1966 yılında ünlü bilim insanı Carl Sagan ve Sovyet meslektaşı Iosif Shklovsky, “Evrende Zeki Yaşam” adlı bir kitap yayımladı. Eser, zekâ sahibi uzaylı yaşamına dair en çok yankı uyandırmış kitaplardan biriydi. Kitapta iki bilim insanı, uzaylılarla doğrudan temasa geçilmesi durumunda yaşanacakları tartışırken, uzaylıların Dünya’yı daha önce de ziyaret etmiş olma ihtimalini ciddi anlamda değerlendirmemiz gerektiğini belirtiyordu. Ayrıca geçmişteki bir temasın, farklı kültürlerde folklöre ve efsanevî geleneklere dönüşüp hâlâ muhafaza ediliyor olabileceğinden dem vuruyorlardı. Sagan ve Shklovsky, bu duruma örnek olarak Pasifik Kuzeybatısı’ndaki yerli bir halk olan Tlingit kabilesi ile La Perouse önderliğindeki Fransız keşif ekibinin 1786 yılındaki karşılaşmasını gösteriyordu. Bu olay, yaklaşık bir asır sonra bölgeyi sık sık ziyaret eden antropolog G.T. Emmons tarafından kayda alınmıştı.

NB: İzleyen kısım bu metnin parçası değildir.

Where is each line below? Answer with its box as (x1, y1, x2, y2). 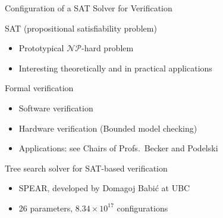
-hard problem (81, 42, 134, 54)
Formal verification (5, 82, 74, 94)
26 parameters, (18, 201, 73, 214)
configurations (117, 201, 168, 214)
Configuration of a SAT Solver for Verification (5, 2, 172, 14)
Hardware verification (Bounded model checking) (18, 122, 197, 134)
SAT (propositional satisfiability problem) (5, 21, 157, 34)
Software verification (18, 101, 93, 114)
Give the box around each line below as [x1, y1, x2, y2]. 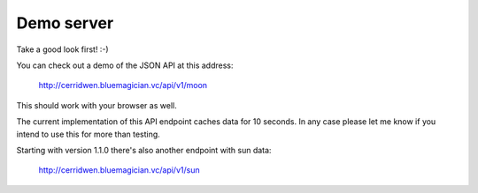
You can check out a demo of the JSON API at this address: [16, 60, 234, 71]
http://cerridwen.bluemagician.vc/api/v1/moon [38, 80, 208, 91]
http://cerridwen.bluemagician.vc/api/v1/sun [38, 165, 200, 175]
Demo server [16, 13, 114, 33]
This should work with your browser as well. [16, 100, 177, 110]
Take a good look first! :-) [16, 44, 110, 55]
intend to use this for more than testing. [16, 129, 161, 139]
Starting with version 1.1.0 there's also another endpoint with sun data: [16, 145, 272, 155]
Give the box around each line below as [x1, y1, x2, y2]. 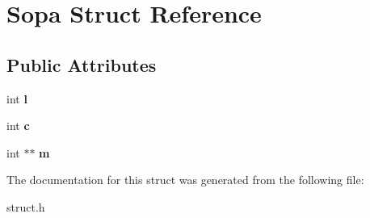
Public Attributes [6, 52, 157, 77]
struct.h [6, 198, 45, 215]
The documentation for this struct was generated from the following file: [6, 171, 364, 188]
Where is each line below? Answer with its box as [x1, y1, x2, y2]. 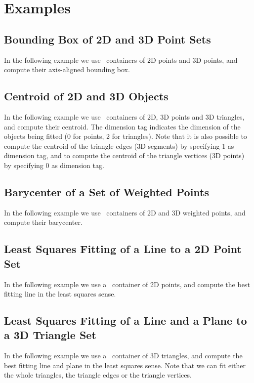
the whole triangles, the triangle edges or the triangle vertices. [4, 370, 192, 380]
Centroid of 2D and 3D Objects [4, 88, 169, 104]
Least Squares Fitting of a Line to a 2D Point [4, 241, 242, 256]
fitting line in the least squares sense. [4, 289, 116, 299]
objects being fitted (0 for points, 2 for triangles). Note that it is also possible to [4, 131, 247, 141]
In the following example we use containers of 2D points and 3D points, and [4, 54, 238, 65]
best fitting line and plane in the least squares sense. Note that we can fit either [4, 360, 246, 370]
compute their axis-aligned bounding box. [4, 64, 130, 75]
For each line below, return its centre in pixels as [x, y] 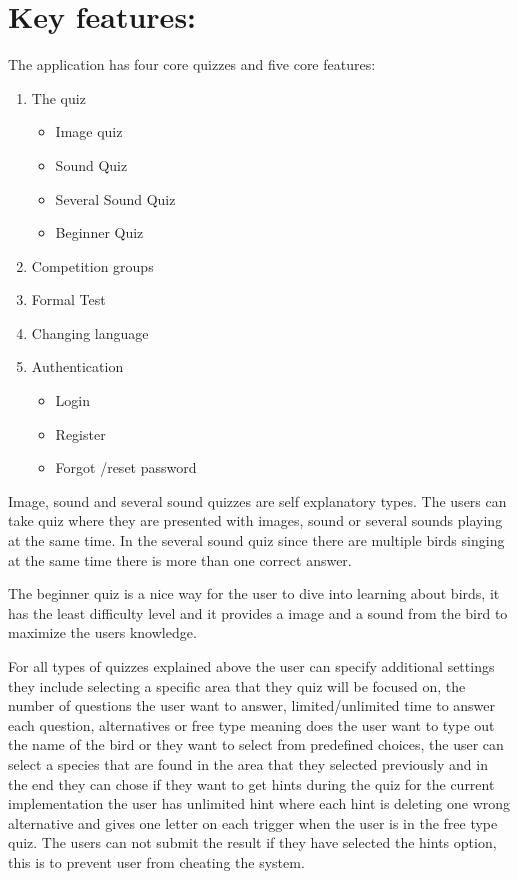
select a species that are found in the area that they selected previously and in [248, 763]
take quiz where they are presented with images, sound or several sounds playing [255, 520]
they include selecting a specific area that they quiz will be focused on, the [237, 685]
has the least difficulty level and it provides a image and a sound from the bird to [258, 612]
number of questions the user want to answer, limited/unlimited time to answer [252, 705]
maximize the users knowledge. [102, 632]
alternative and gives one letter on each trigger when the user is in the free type [253, 822]
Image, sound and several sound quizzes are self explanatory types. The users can [257, 500]
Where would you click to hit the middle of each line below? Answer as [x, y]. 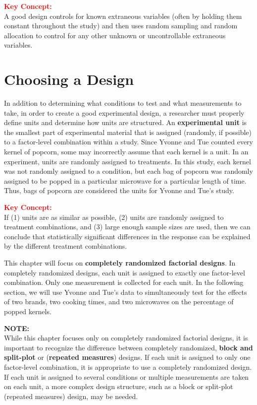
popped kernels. [28, 311]
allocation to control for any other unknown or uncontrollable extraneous [115, 35]
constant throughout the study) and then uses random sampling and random [121, 26]
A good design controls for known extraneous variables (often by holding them [123, 16]
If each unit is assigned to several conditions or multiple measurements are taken [127, 376]
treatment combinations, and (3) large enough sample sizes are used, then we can [127, 227]
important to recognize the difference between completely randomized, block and [128, 347]
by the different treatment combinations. [66, 246]
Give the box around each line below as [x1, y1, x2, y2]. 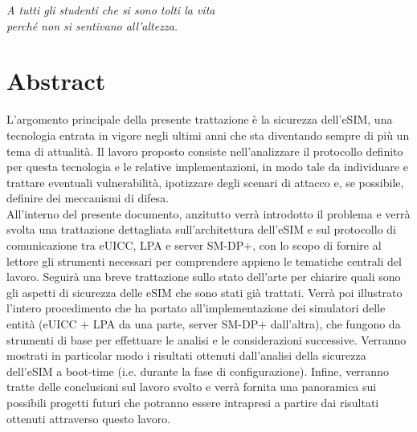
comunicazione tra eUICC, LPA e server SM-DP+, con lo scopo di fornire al [6, 237, 382, 254]
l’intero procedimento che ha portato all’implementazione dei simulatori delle [6, 300, 386, 316]
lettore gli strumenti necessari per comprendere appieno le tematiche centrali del [6, 252, 403, 269]
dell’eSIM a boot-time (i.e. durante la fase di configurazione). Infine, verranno [6, 362, 389, 379]
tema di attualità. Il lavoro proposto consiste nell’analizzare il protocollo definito [6, 142, 403, 159]
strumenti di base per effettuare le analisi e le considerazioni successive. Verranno [6, 331, 407, 348]
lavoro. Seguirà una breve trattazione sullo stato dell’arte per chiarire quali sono [6, 268, 401, 285]
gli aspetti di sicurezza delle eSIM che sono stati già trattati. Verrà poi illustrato [6, 283, 403, 300]
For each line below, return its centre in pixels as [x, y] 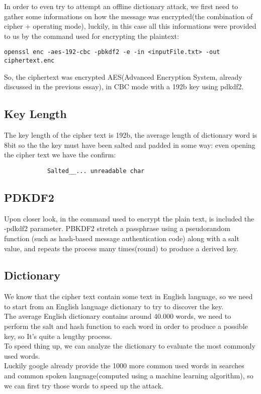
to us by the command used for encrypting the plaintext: [92, 36]
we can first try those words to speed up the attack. [84, 385]
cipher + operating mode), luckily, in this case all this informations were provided [130, 26]
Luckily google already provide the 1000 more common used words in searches [124, 365]
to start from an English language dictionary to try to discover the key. [114, 306]
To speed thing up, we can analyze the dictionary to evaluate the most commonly [130, 346]
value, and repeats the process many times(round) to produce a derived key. [121, 248]
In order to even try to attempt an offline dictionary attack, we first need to [121, 6]
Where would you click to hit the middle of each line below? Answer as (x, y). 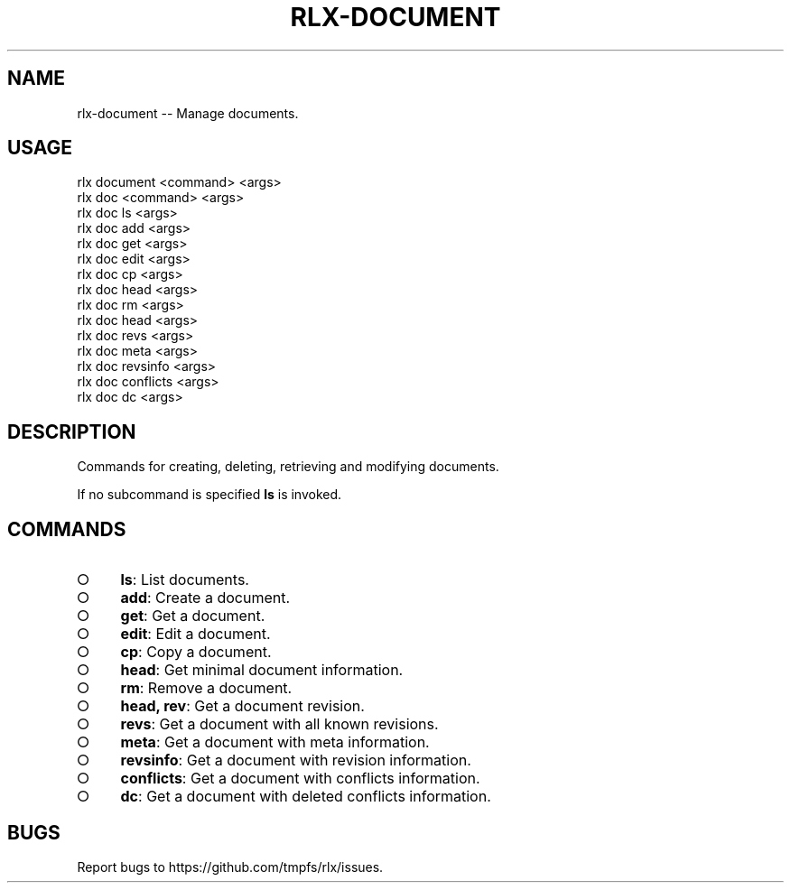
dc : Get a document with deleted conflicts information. (306, 797)
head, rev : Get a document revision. (242, 706)
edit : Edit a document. (195, 634)
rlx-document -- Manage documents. (188, 113)
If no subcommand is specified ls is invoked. (209, 495)
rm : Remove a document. (206, 688)
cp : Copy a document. (196, 652)
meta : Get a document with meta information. (275, 742)
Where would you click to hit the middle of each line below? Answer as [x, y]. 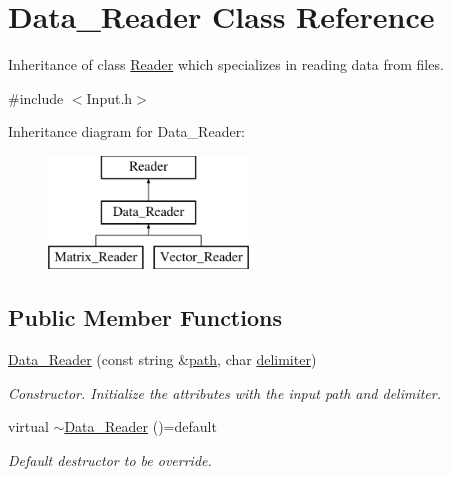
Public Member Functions [145, 317]
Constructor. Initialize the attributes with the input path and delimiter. [225, 392]
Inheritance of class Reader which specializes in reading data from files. [226, 64]
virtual [28, 426]
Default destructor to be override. [110, 459]
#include [36, 97]
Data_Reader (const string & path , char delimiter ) [162, 359]
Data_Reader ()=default [140, 426]
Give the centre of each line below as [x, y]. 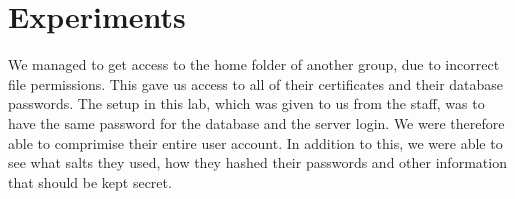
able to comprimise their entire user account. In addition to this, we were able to [255, 142]
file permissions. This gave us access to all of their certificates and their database [256, 83]
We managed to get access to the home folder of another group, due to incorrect [254, 64]
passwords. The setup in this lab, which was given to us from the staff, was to [246, 103]
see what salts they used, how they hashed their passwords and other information [257, 162]
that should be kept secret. [90, 181]
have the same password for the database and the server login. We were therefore [256, 122]
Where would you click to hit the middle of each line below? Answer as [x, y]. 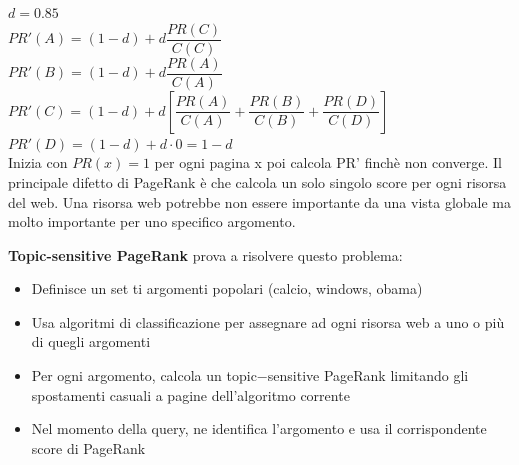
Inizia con [38, 162]
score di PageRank [88, 447]
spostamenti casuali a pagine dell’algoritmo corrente [190, 394]
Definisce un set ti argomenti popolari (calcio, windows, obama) [227, 288]
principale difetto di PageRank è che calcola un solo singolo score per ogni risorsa [257, 181]
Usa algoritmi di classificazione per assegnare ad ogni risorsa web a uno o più [268, 321]
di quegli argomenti [91, 341]
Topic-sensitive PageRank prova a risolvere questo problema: [205, 254]
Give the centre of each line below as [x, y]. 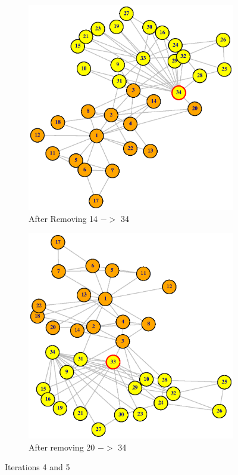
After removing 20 [62, 447]
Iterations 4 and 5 [37, 467]
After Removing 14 [63, 218]
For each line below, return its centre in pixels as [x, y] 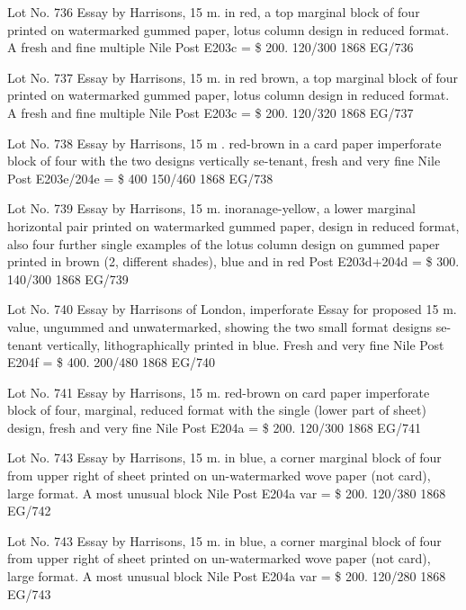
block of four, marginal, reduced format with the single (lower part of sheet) [217, 410]
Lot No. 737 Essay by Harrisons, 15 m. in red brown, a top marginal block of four [233, 77]
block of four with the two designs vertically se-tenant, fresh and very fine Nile [224, 161]
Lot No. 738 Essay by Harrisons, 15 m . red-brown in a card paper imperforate [224, 143]
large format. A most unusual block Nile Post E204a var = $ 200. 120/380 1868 [227, 493]
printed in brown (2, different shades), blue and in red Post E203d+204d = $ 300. [233, 261]
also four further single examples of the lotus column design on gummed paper [224, 243]
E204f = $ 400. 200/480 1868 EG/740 [112, 362]
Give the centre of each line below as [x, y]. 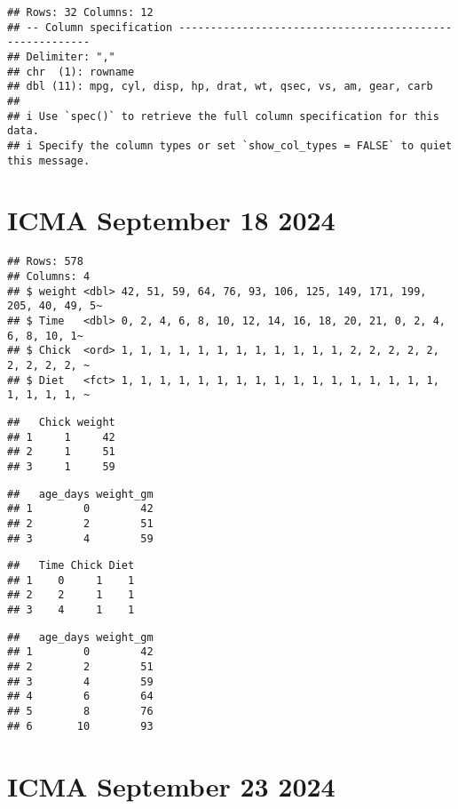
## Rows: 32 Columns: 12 [80, 12]
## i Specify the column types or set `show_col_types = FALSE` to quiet [230, 145]
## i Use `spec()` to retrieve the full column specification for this [223, 116]
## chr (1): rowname [71, 72]
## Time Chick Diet [71, 566]
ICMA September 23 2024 [171, 785]
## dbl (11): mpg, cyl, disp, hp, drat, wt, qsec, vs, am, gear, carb [220, 87]
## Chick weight [61, 422]
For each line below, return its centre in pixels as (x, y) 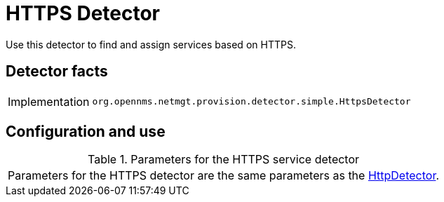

Karşılaşma Tlingit mitolojisi bağlamında anlatılmasına ve doğaüstü elementler içermesine rağmen (örneğin, yelkenli keşif gemileri beyaz kanatları olan devasa kara kuşlar olarak tasvir edilmiş), anlatıların gerçekten olmuş bir olayı isabetli bir şekilde aktardığına hiç şüphe yoktu. Sagan ve Shlovksy, aynı şeyin geçmişte Dünya’yı ziyaret etmiş uzaylılar için de geçerli olabileceği fikrindeydi. Kitaptan alıntılayacak olursak:

“La Perouse ve Tlingit kabilesi arasındaki karşılaşmayı düşününce, belli şartlar altında uzaylı bir türle gerçekleşmiş olabilecek bir karşılaşmanın yeniden kurgulanmış bir şekilde kayıt altına alınacağını varsayabiliriz. Bu yeniden kurgulanma, olaydan kısa bir süre sonra yazılı kayıt tutulmuşsa ve karşılaşma neticesinde ziyaret edilen uygarlık büyük bir dönüşüm geçirmiş ve ziyaret eden uygarlık da dışsal doğasını saklama ihtiyacı hissetmemişse daha da etkili bir biçimde gerçekleşmiş olabilir.”

Elbette Sagan ve Shlovksy, tüm bunların spekülatif ve kanıtlanmamış savlar olduğunu ve dolayısıyla şüpheyle yaklaşılması gerektiğini de belirtiyordu. Bu gibi söylentiler, her ne kadar saçma ve bilimsellik dışı görünse de 70’li yıllarda oldukça popülerlik kazanmıştı. “Antik Astronotlar” iddiası olarak bilinen bu fikirler, bugün bile hatırı sayılır bir takipçi kitlesine sahip.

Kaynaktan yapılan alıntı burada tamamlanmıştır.